现在富姬有点知道王七干嘛要费尽心思去建那么一座没啥大用的水坝了,当地根本没多少农田,百年之内也没发过洪水,没理由嘛。
别问,肯定又是自己夫君出的主意,他在坑人方面真是一点机会都不浪费,十多年前就已经给西夏人挖好了大坑。或者说不是针对西夏人的,谁来攻打甘州城谁就会遭到无法避免的灭顶之灾。
而这个命令对于讹力命更是再适合不过了,他虽然是党项贵族出身,可比谁都恨西夏的当权者。
别说几万人,估计来几十万也敢下令炸坝放水,还会站在城头上端着酒杯欣赏水淹七军的景象并以此为荣,这点心情从他差人送来的密报中已经了然于纸上。
“把这封信带给讹将军和溪将军,再派人去济桑城那边探探情况。”想了一会儿,富姬拿起毛笔沾着牛奶给讹力命和溪罗撒各写了一封回信。

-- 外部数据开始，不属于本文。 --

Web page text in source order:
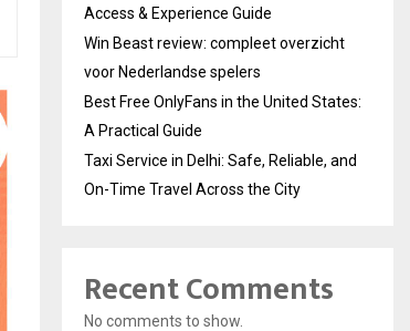
Access & Experience Guide
Win Beast review: compleet overzicht
voor Nederlandse spelers
Best Free OnlyFans in the United States:
A Practical Guide
Taxi Service in Delhi: Safe, Reliable, and
On-Time Travel Across the City
Recent Comments
No comments to show.
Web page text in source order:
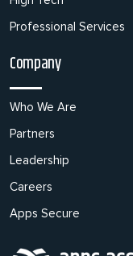
Professional Services
Company
Who We Are
Partners
Leadership
Careers
Apps Secure
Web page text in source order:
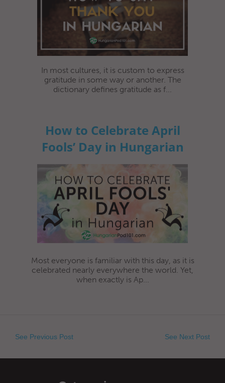
In most cultures, it is custom to express
gratitude in some way or another. The
dictionary defines gratitude as f...
How to Celebrate April
Fools’ Day in Hungarian
Most everyone is familiar with this day, as it is
celebrated nearly everywhere the world. Yet,
when exactly is Ap...
See Previous Post See Next Post
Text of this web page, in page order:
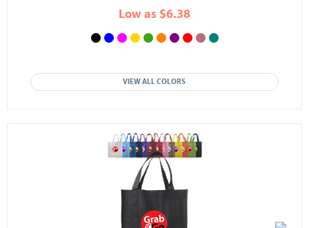
Low as $6.38
VIEW ALL COLORS
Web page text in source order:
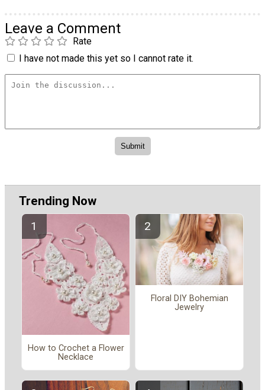
Leave a Comment
Rate
I have not made this yet so I cannot rate it.
Trending Now
How to Crochet a Flower
Necklace
Floral DIY Bohemian
Jewelry
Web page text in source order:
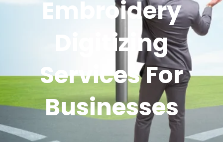
Embroidery
Digitizing
Services For
Businesses
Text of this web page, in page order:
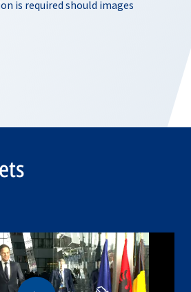
is required should images
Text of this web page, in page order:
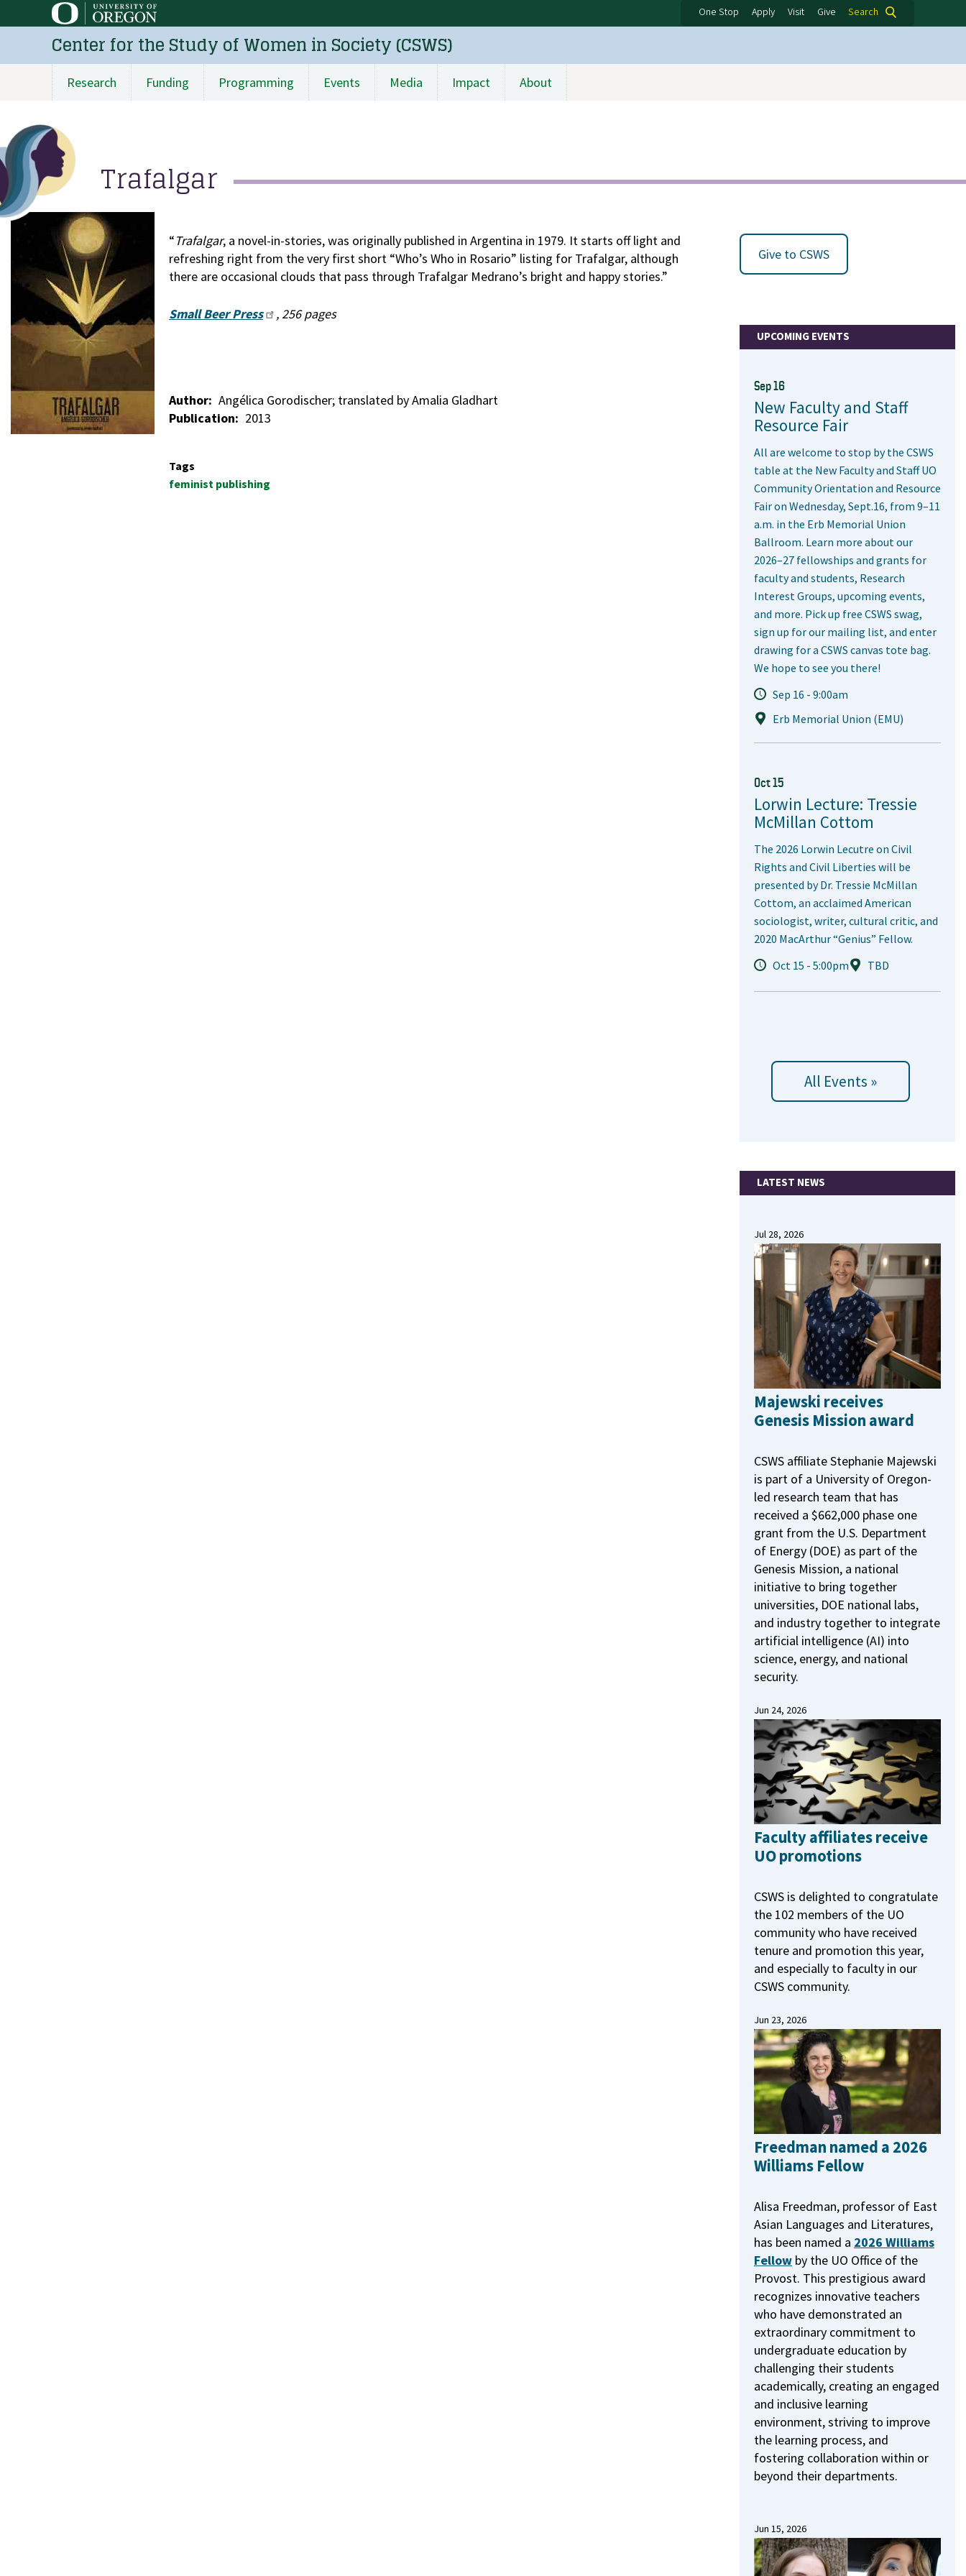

在信中她否决了合兵一处解凉州之围的建议,别看西夏人还剩不到三万人,但那是装备了钢板弩的精锐部队。
自己这边就算王厚同意合兵一处,能在数量上占据优势,可是打野战真占不到太多便宜,侥幸胜了也是惨胜。假如西夏人还有援兵的话,保不齐就败了呢。
夫君给自己的任务是尽量保住甘凉路减少损失,既然西夏十万兵将都拿凉州没辙,剩下这三万估计也没啥好办法,与其冒险和西夏人野战不如就这么耗着。
目前总体战局走势还不太明朗,更不能耗费兵力去做无用功,固守待援才是正确的选择,兰州战事自有朝廷和夫君想办法。

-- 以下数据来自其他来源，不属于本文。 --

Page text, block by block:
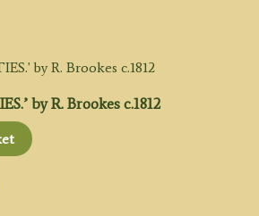
by R. Brookes c.1812
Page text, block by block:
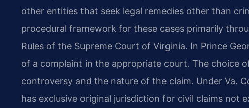
other entities that seek legal remedies other than
procedural framework for these cases primarily
Rules of the Supreme Court of Virginia. In Prince
of a complaint in the appropriate court. The choice
controversy and the nature of the claim. Under Va.
has exclusive original jurisdiction for civil claims not
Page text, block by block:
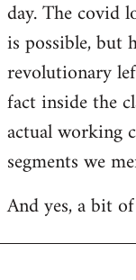
day. The covid
is possible, but
revolutionary
fact inside the
actual working
segments we
And yes, a bit
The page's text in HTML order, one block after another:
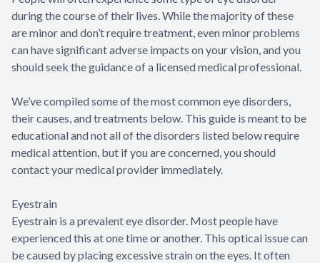
during the course of their lives. While the majority of these
are minor and don’t require treatment, even minor problems
can have significant adverse impacts on your vision, and you
should seek the guidance of a licensed medical professional.
We’ve compiled some of the most common eye disorders,
their causes, and treatments below. This guide is meant to be
educational and not all of the disorders listed below require
medical attention, but if you are concerned, you should
contact your medical provider immediately.
Eyestrain
Eyestrain is a prevalent eye disorder. Most people have
experienced this at one time or another. This optical issue can
be caused by placing excessive strain on the eyes. It often
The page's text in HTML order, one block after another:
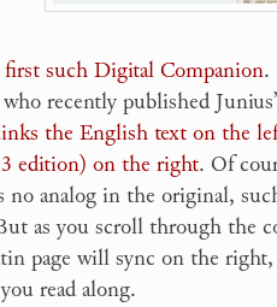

其实富姬不知道,在等几个时辰围困凉州的西夏军队就会如丧家犬一般匆匆逃走。他们的皇帝和太后已经战死,随军大臣、将领也死伤惨重,哪儿还有心思攻打凉州,能安全回家就是万幸。
假如她能同意讹力命和溪罗撒的建议,说不定真能趁着敌人毫无斗志的时候掩杀一通,不敢说全歼吧,估计也不会付出太大代价就能收获一场酣畅淋漓的击溃战。

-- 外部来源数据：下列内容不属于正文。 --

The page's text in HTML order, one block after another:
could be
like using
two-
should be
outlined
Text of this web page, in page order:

当然了,她的决定一点没错,谁也无法站在上帝视角审时度势,就算洪涛也不清楚西夏人到底有没有西进,目前的战况如何。
天亮之后新军离开了新桥,打出齐王的旗号,先去几里外的新城看了看。结果除了一些大宋百姓之外,城内一个西夏兵也见不到,据说昨天傍晚就全匆匆离开,去向不明。
“想来西夏人是真的撤了,小侄从兰州出来时一路上也没见到他们的踪影,城南的营寨内也是空无一人。”赵佣见过西夏人撤退的身影,对新城之敌匆匆离开比较有心理准备。
“殿下以后当着外人再不要以小侄自称了,也不要叫本王姑丈。您是未来的大宋皇帝,皇帝自然要有皇帝的威严。”以前最不喜欢循规蹈矩的就是洪涛,现在他倒成最在乎的,还说得一本正经。
“吾……明白了。”赵佣反倒成了那个不太适应的,差点找不到自称的用词。
“本王至今也未想明白他们为何一战既溃,难道说真的是怕我了?”如何称呼都是小事儿,洪涛只是想让赵佣先适应适应上位者的感觉,以免将来举足失措。
真让他心里不太踏实的还是西夏军队的动向,就算火枪火炮威力强大,可也不该一触即溃吧,这才死了多少人啊。
可一切迹象表明西夏人真不像是诈败,他们连兰州大营都不要了,演戏总不能太真。自己需要一个理由来解释这种现象,得不到解释就一直无法安心。
“那边可是西夏人的车辇?”赵佣真没蒋二郎那么无耻,他也觉得光凭名号不会把西夏人吓得望风而逃,心里也有点不踏实。
正好天亮了,开了一宿的会身体有些疲惫,站起来活动活动身体的时候,无意中看到了远处的一片废墟。
“应该是吧,瞭望手说可能是大众车行生产的六轮马车,不过已经成了废物,被霹雳弹炸坏了。”洪涛还托着腮帮子冥思苦想呢,顺口答了一句。
“炸坏了?姑父……凉王为何如此决绝,六轮马车放到开封城里也不多见,何必暴殄珍物呢?”赵佣若有所思的端起望远镜,口中稍微埋怨了几句。
儿童团里有个规矩就是不能浪费,只要有用的东西必须物尽其用。王大做为一军将领裤子破了还得补上个小补丁呢,这么好的一辆车为啥要炸了呢?
“暴殄珍物……打仗的时候谁还管它是不是珍物。既然是珍物,那坐在上面的人肯定身份不低,炸死再说呗。你怕是还不知道,这是王七从四里外的杰作,两轮炮击十发炮弹,没耗费几个钱却能打乱敌人的军心。以后作战的时候不要穿特殊的衣服,更不要弄什么大旗和车仗,这些玩意对新军丝毫作用不起,还容易成为攻击目标。走吧,吃早饭去,吃完了就去兰州看看。”
想了半天也想不出缘由,洪涛干脆不想了,摸着肚子起身。也怪了,晚上吃过夜宵,可早上反倒容易饿,这是啥原理呢,他也想不明白。
“四里之外炸坏的?难不成当时车上还有人!”赵佣没动地方,而是一把抓住了洪涛的衣袖,眼睛瞪得老大。
“……车上有没有人太远看不清楚,但车旁边有很多人,殿下可是认识这辆车?”洪涛不太明白赵佣为何要对一辆破车问个不停。